2nd Homework from Jesse Bloom

This is the second homework from Jesse Bloom for Genome Sciences 541.

It is due on May 25, 2017. Submit it via the DropBox link.

For this homework, you should choose a gene of interest to yourself and perform a phylogenetic analysis using RAxML like we did for the first homework and in lecture 2.

You should then use the FEL method to search for sites under purifying and positive selection using DataMonkey like we did in lecture 4.

Please do the following steps, and submit your code along with a single file containing the results as a .zip or .tgz file:

Choose a gene to analyze. This can be any protein-coding gene of interest to you. But it must be a gene with at least a few homologs within 50% sequence identity. Answer this question: What gene did you choose?

Build a codon alignment of your gene and at least 5 other homologs. You can include many more sequences if you want, but as you add more the programs will get slower (although this shouldn’t be a problem unless you have more than 100).
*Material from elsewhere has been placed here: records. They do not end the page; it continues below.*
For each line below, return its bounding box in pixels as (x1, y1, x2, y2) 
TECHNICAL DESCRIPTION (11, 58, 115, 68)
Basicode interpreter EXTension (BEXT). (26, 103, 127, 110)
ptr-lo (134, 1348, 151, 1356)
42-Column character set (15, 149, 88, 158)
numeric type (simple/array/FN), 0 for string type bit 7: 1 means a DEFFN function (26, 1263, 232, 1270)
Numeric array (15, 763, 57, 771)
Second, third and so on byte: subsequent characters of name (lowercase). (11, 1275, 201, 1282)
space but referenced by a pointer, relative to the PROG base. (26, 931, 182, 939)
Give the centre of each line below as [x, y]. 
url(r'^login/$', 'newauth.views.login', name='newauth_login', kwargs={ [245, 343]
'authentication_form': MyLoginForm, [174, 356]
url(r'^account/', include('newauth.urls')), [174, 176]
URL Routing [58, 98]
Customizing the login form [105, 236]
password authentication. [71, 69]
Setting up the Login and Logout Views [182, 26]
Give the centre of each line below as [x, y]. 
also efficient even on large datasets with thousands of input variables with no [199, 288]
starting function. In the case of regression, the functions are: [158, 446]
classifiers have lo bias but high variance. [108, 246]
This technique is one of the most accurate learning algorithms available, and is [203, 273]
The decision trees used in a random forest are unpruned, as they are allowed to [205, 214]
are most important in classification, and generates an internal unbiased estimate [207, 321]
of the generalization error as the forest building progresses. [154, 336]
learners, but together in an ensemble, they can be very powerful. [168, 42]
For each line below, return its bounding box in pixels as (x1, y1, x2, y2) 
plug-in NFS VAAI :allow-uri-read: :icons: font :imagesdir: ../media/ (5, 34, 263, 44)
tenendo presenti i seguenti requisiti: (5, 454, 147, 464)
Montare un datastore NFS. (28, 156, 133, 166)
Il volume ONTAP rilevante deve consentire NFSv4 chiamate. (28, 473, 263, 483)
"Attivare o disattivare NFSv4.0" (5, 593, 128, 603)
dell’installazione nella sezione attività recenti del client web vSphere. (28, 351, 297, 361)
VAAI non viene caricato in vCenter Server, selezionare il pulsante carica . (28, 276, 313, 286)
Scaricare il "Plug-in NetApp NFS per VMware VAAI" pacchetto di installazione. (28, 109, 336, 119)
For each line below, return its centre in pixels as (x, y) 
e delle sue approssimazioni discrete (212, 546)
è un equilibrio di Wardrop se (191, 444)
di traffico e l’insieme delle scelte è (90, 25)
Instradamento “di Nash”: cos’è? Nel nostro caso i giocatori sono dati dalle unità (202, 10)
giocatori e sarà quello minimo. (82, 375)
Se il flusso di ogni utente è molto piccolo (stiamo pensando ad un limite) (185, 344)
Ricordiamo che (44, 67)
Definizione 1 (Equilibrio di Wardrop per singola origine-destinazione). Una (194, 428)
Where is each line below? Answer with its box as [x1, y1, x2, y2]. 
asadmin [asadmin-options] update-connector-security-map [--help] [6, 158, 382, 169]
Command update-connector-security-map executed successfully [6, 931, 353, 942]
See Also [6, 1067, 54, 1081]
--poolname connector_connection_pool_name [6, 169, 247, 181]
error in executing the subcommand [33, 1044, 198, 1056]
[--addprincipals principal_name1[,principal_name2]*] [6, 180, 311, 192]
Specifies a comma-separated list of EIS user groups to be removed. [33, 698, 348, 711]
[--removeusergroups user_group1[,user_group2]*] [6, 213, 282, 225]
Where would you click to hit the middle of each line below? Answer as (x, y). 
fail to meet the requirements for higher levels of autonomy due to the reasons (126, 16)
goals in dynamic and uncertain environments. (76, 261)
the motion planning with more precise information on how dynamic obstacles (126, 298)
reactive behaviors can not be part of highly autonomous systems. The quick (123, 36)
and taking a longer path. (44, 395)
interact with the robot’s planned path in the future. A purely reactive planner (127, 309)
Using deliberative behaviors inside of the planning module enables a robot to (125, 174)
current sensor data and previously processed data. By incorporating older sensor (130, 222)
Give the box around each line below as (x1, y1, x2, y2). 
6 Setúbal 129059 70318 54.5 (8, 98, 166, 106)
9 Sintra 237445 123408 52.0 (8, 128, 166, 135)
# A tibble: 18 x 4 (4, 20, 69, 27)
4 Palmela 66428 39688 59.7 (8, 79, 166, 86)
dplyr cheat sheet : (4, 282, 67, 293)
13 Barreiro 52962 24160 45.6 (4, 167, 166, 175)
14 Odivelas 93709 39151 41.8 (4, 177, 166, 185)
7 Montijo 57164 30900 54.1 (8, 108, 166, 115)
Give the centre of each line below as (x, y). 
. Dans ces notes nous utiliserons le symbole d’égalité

If you are working on a gene that you already study, you may already have an alignment. If you don’t have a gene or alignment in mind, pick one and find homologs. There are lots of ways to get homologs:

One easy way is to go to HomoloGene, which will automatically search for homologs. Once you do the search, you will get a list of homologs and protein alignments, but you will have to manually click through to get the coding alignments.
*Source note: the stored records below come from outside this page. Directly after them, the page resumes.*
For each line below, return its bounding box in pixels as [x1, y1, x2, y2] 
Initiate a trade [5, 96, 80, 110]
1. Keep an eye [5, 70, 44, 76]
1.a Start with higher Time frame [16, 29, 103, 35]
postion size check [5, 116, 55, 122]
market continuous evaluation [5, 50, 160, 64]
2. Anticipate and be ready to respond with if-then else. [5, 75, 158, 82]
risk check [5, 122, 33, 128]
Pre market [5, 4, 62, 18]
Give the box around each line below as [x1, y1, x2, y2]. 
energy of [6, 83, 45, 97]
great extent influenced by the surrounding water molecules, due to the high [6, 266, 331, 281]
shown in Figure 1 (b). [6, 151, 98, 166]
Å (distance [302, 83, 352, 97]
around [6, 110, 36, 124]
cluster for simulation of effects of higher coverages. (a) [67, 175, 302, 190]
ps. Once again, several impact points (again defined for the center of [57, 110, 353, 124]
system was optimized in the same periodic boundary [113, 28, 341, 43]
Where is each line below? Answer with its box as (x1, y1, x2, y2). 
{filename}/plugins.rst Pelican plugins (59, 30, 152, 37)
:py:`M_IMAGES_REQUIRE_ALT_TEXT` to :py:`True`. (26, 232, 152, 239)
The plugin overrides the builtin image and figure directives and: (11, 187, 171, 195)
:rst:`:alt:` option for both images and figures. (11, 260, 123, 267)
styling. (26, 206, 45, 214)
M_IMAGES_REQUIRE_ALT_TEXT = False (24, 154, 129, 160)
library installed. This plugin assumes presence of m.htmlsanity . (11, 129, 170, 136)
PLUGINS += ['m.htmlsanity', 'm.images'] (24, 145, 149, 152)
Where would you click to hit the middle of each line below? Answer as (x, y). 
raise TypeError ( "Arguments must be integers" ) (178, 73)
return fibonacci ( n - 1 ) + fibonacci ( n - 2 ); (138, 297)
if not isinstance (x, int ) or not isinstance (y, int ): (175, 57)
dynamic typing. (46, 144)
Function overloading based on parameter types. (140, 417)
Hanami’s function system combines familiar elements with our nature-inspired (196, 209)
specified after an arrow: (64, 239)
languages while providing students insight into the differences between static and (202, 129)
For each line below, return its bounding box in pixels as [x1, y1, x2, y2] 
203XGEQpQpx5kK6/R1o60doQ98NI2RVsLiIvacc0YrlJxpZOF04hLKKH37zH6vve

Another easy thing is to go to the Influenza Virus Resource and download some sequences from the same Protein making sure that you take the Protein Coding Region.

Whatever you choose, build a codon alignment (e.g. nucleotide alignment from the protein alignment). Then answer the following: How many sequences did you choose? What is the average pairwise identity?.
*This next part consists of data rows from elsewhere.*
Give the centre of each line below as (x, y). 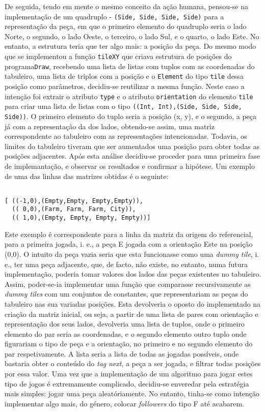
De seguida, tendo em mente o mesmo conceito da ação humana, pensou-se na (126, 6)
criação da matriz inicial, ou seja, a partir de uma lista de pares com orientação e (131, 314)
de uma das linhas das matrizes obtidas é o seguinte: (87, 176)
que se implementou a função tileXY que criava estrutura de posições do (118, 56)
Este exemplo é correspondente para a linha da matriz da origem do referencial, (129, 234)
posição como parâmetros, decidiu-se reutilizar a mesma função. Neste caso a (125, 86)
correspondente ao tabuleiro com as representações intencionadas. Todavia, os (126, 136)
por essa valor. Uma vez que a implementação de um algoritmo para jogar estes (129, 374)
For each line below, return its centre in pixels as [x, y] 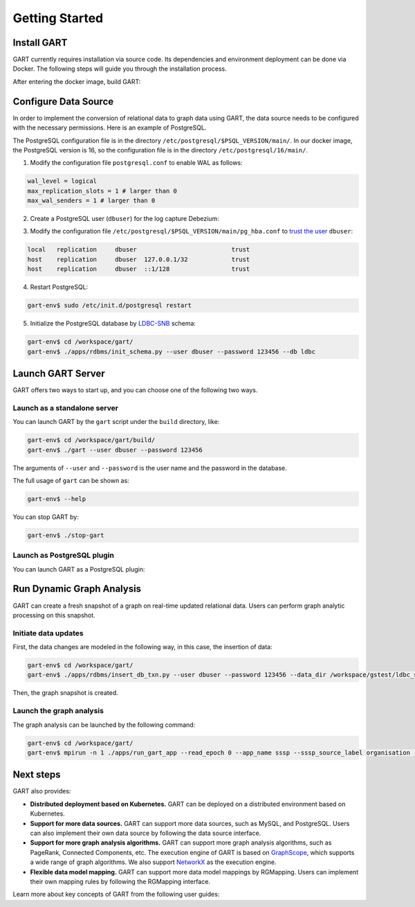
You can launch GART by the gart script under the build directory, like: [116, 422]
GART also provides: [42, 791]
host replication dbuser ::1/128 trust [139, 269]
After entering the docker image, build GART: [77, 81]
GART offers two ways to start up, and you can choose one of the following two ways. [135, 390]
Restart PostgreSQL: [59, 287]
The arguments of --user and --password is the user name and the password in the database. [150, 468]
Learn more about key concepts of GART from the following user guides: [116, 895]
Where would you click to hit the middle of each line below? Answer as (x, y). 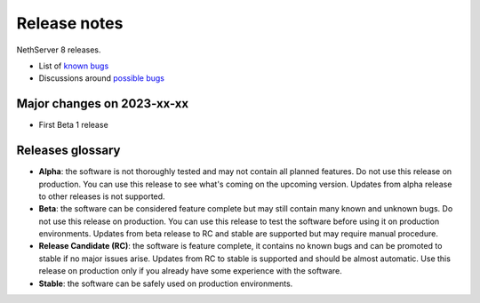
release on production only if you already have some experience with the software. (190, 271)
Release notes (70, 23)
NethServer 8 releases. (59, 50)
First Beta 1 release (73, 125)
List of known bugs (74, 66)
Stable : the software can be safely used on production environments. (166, 283)
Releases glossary (68, 151)
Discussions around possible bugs (101, 78)

Use RAxML to infer a maximum likelihood phylogenetic tree using the GTRCAT model like we did in lecture 2 and homework 1. Then visualize this tree using FigTree or one of the many other tree visualizing programs you can find via Google. The do the following: Include an image of your tree, and comment on whether it looks as you expected.

Use DataMonkey to test for positive selection using the FEL method. Answer the following: Where there any sites under positive selection? Where there any sites under purifying selection? Are these results what you expected? Include the full *FEL* report too.